North Korea imitates Apple’s OS X with latest Red Star operating system

Tori Floyd
February 6, 2014

Based on the photos we’ve of people staring at computers in North Korea, we know that the North Koreans have access to technology, albeit with heavily restricted access to the Internet. A recent post on the blog NorthKoreaTech now gives us an idea of what all those people are looking at.
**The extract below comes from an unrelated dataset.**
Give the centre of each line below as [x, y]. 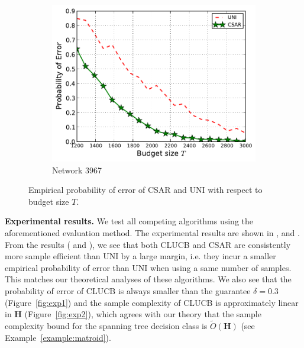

Red Star OS is the “home-grown” operating system used in the communist country built on the Linux OS, but it’s made to look like some of the more familiar operating system interfaces. The latest version, Red Star 3.0, has been overhauled to look distinctly like Apple’s Mac OS X.

[ Related: Surfing the Intranet: North Korea's authoritarian alternative to the World Wide Web ]

BBC News writes that these screenshots were obtained by American computer scientist Will Scott, who has spent time teaching computer courses at the Pyongyang University of Science and Technology. Scott told NorthKoreaTech that the latest version of the operating system was released earlier in 2013.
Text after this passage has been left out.